Rafforzare le istituzioni comunitarie contro i rischi del nazionalismo
La proposta del Vicecancelliere tedesco, il liberaldemocratico Westervelle, di eleggere direttamente il Presidente della Commissione Europea (che fu già uno dei cavalli di battaglia di alcuni di noi al termine della scorsa legislatura) riapre il tema del rafforzamento del processo di integrazione europea. In questo passaggio cruciale della storia,in cui il mondo globalizzato richiede che i grandi temi della governance mondiale (non solo economica, ma ambientale, della sicurezza, del commercio, delle comunicazioni, della moneta) siano affrontati da soggetti in grado di interloquire sia in termini “quantitativi” sia “qualitativi”, il bisogno di “più Europa” diventa un’impellente necessità.
Sarebbe ingiusto non cogliere quanto fatto in questi anni in termini di “riforme strutturali” (si direbbe da noi…..) nell’UE. La crisi ha trascinato con sé un nuovo, più democratico Trattato, rafforzando il potere legislativo del Parlamento; dal “six pack”, al fondo “salva Stati” si sono introdotte nella legislazione comunitaria regole e strumenti di governo dei bilanci e dei mercati finanziari assolutamente inconcepibili solo 5/6 anni fa.
È caduto persino il mito di una BCE “solo” guardiana della stabilità dei prezzi, con iniezioni dirette ed indirette di liquidità nel sistema per circa 1500 mld di euro, tra prestiti all’1% alle banche ed acquisti di titoli del debito pubblico dei Paesi in difficoltà.

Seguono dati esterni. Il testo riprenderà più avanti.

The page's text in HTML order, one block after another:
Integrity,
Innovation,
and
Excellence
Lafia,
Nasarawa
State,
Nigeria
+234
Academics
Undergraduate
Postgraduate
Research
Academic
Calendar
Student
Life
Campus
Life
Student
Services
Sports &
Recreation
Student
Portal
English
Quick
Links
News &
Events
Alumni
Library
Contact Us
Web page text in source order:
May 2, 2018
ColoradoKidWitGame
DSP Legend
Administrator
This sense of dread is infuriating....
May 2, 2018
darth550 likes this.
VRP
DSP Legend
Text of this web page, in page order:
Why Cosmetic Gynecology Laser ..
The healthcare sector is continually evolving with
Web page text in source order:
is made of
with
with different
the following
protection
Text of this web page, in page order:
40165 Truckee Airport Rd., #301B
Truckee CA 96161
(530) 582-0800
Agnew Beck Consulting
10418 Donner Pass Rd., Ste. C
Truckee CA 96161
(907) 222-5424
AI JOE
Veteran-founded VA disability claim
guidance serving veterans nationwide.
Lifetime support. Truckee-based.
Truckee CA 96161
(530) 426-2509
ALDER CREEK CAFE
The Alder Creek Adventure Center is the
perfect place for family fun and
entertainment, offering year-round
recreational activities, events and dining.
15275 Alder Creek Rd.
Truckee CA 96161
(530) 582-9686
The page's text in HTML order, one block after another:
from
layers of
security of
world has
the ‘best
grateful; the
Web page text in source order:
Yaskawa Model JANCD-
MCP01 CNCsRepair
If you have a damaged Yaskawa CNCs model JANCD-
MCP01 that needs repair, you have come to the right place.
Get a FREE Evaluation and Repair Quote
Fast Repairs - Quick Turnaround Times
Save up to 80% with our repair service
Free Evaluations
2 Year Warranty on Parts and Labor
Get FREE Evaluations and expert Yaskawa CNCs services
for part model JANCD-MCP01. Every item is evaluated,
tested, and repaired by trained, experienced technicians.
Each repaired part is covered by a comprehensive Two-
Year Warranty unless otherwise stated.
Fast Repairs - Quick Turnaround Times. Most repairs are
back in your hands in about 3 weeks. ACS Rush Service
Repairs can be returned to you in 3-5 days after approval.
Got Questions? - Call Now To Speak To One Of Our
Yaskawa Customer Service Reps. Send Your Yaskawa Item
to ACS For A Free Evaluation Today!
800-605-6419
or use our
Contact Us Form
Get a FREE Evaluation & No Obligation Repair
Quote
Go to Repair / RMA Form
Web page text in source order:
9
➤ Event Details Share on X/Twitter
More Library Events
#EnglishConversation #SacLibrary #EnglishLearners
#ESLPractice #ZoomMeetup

Ancora pochi anni fa, un così incisivo “commissariamento” degli Stati nazionali, sancito dal “fiscal compact“, il nuovo Trattato intergovernativo, per quanto criticato e criticabile, avrebbe sollevato, non solo tra euroscettici ed antieuropeisti, grida manzoniane in difesa della “sovranità nazionale”.
Ma nella realtà dei fatti e nell’immaginario collettivo tutto ciò non è ancora sufficiente. Occorre aumentare la pressione per una maggiore integrazione politica europea che, a mio avviso è la vera priorità delle Autorità continentali. Non ci potranno essere adeguati strumenti di disciplina e controllo dei mercati finanziari, di entrate proprie, di politiche di bilancio consolidate e di rafforzamento ulteriore degli strumenti a difesa della moneta, di governo del debito pubblico, ivi compresa la possibilità di emettere titoli europei per finanziare gli investimenti, di riscrittura delle tutele del lavoro e di disciplina dell’immigrazione, di protezione dei confini dell’Unione se non acceleriamo verso quella prospettiva federale che i “padri fondatori” avevano immaginato.

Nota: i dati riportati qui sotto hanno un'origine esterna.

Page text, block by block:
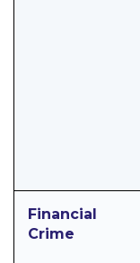
Financial
Crime
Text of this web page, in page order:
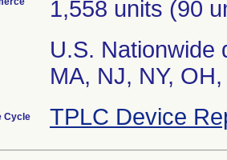
1,558 units (90
U.S. Nationwide
Cycle TPLC Device
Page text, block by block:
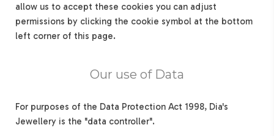
allow us to accept these cookies you can adjust
permissions by clicking the cookie symbol at the bottom
left corner of this page.
Our use of Data
For purposes of the Data Protection Act 1998, Dia's
Jewellery is the "data controller".
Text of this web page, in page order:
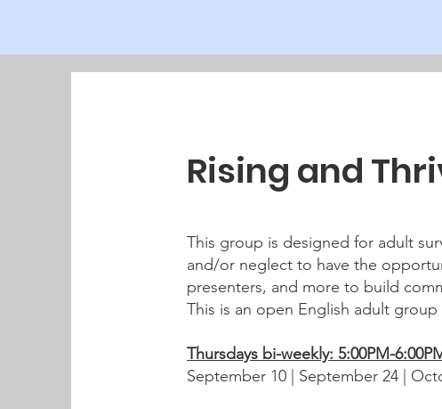
Rising and
This group is designed for adult
and/or neglect to have the
presenters, and more to build
This is an open English adult
Thursdays bi-weekly: 5:00PM-
September 10 | September 24 |
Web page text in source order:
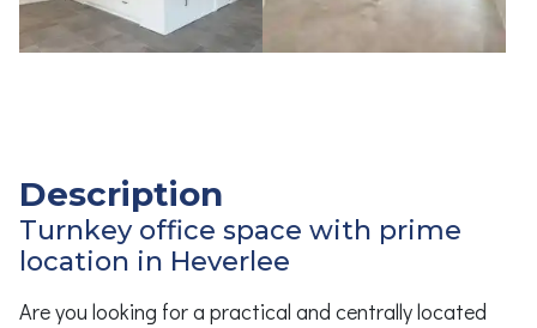
Description
Turnkey office space with prime
location in Heverlee
Are you looking for a practical and centrally located
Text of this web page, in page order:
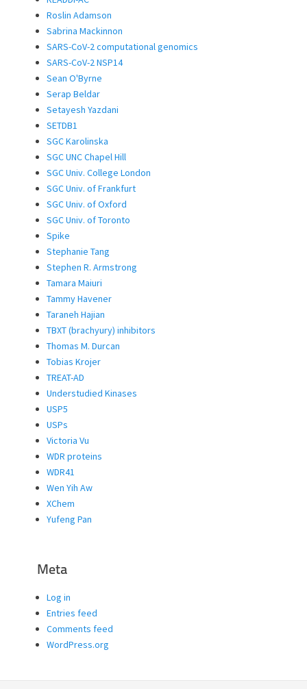
Roslin Adamson
Sabrina Mackinnon
SARS-CoV-2 computational genomics
SARS-CoV-2 NSP14
Sean O'Byrne
Serap Beldar
Setayesh Yazdani
SETDB1
SGC Karolinska
SGC UNC Chapel Hill
SGC Univ. College London
SGC Univ. of Frankfurt
SGC Univ. of Oxford
SGC Univ. of Toronto
Spike
Stephanie Tang
Stephen R. Armstrong
Tamara Maiuri
Tammy Havener
Taraneh Hajian
TBXT (brachyury) inhibitors
Thomas M. Durcan
Tobias Krojer
TREAT-AD
Understudied Kinases
USP5
USPs
Victoria Vu
WDR proteins
WDR41
Wen Yih Aw
XChem
Yufeng Pan
Meta
Log in
Entries feed
Comments feed
WordPress.org

A chi crede che la “questione sociale” possa trovare soluzione solo nella “rinazionalizzazione” delle politiche, magari motivandole, come sta facendo Hollande, con la necessità di ridurre l’egemonia tedesca, va risposto che il neonazionalismo, di “destra” o di “sinistra” che sia (e che si annida anche in una fetta importante della tradizione socialista francese e non solo), è il vero nemico, oltre che della democrazia, anche di efficaci politiche per la crescita perché ostacola le possibilità espansive del mercato interno, ancora così carico di barriere da rimuovere.

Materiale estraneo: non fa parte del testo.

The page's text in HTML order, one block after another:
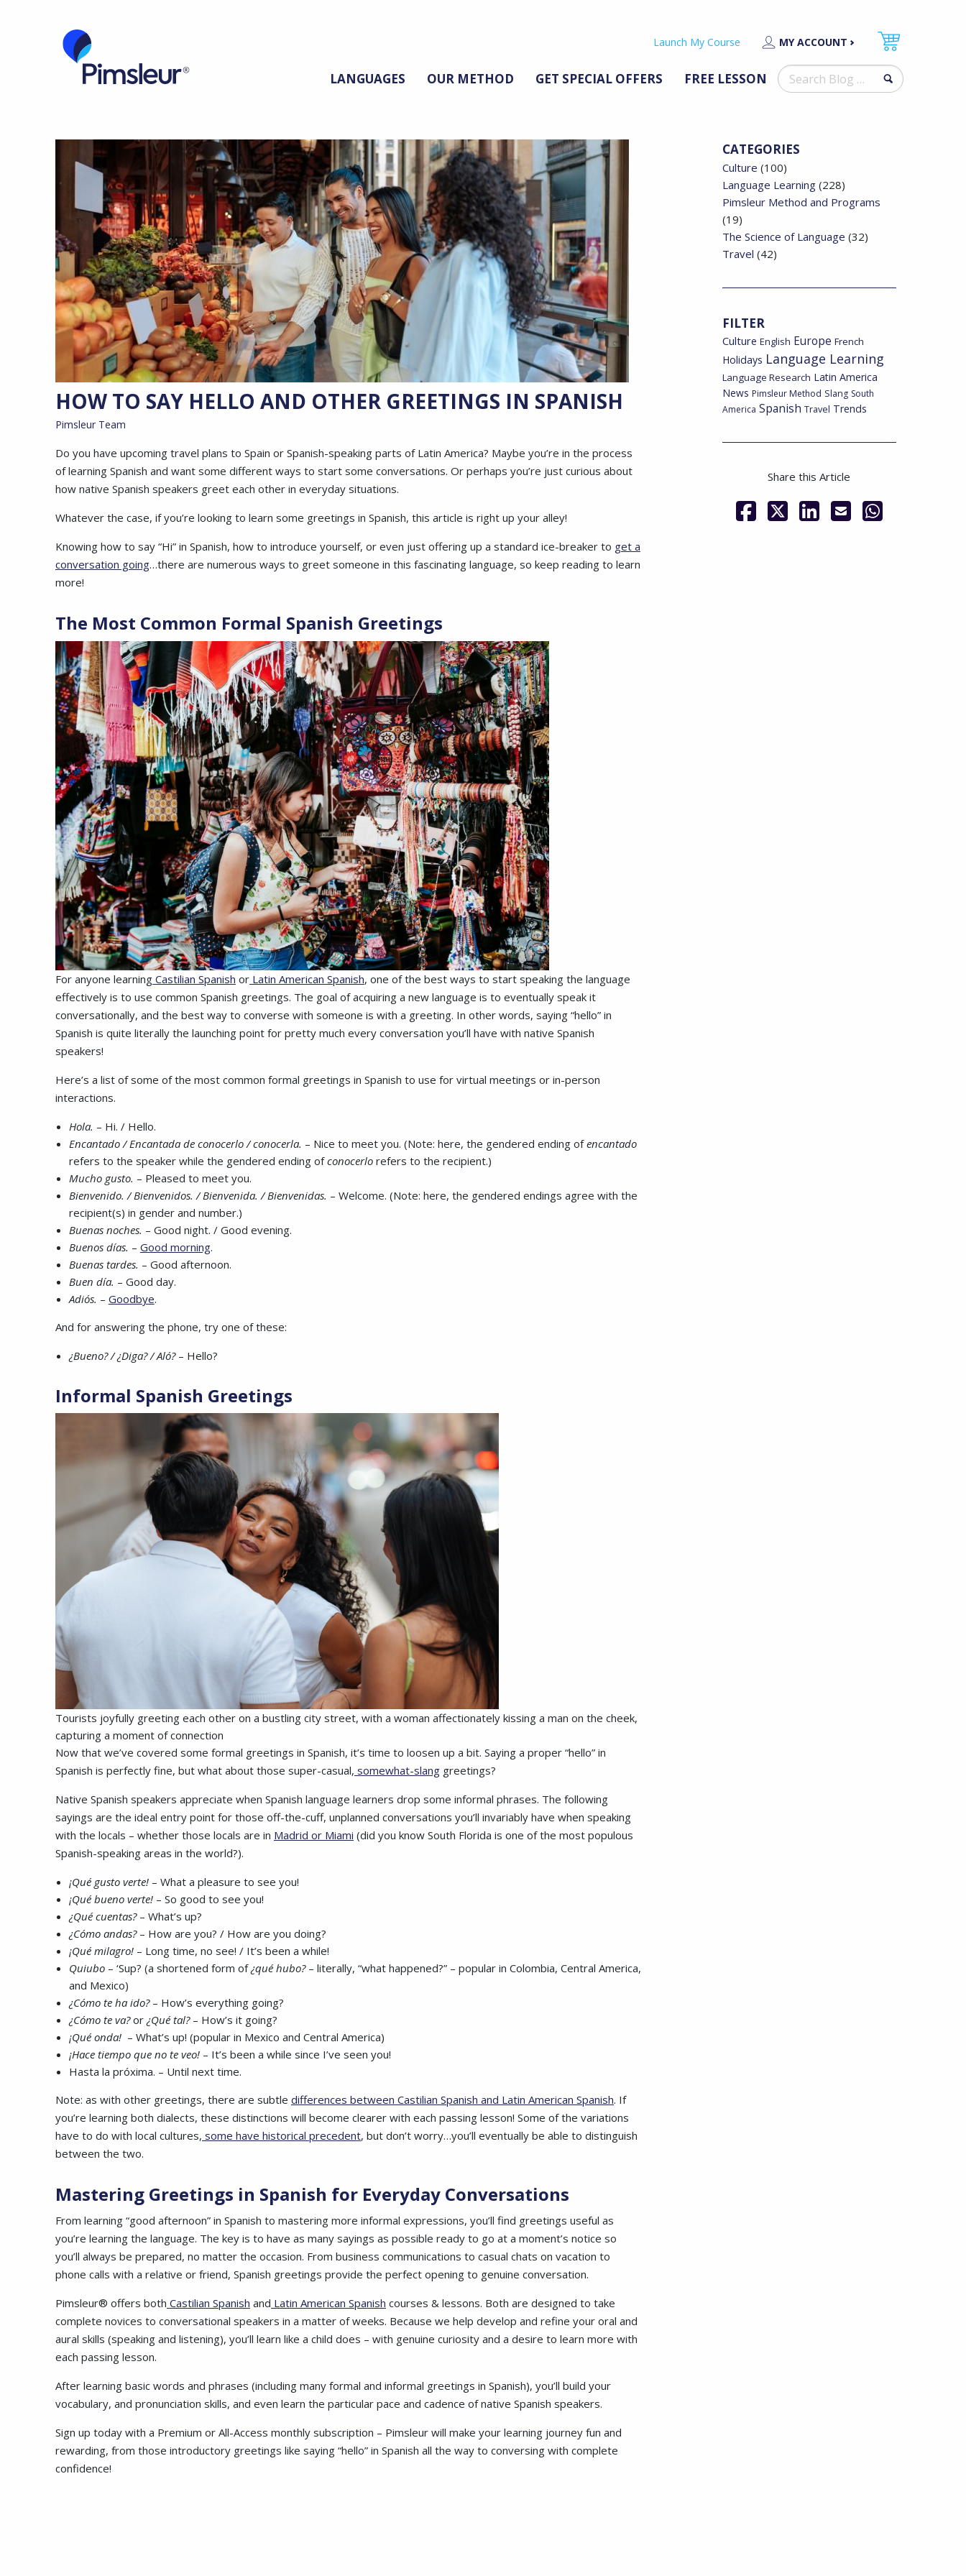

Maggiore integrazione politica e rafforzamento dell’economia sociale di mercato (che sono cosa ben diversa, in questo secolo caratterizzato da un elevato debito pubblico, dal “modello socialdemocratico”, statalista e basato sul “deficit spending”) sono obiettivi, che – come Europei – dobbiamo perseguire, se non vogliamo scomparire tra le grandi “regioni” del mondo e che dobbiamo mettere al centro del dibattito in vista delle prossime elezioni, nazionali ed europee.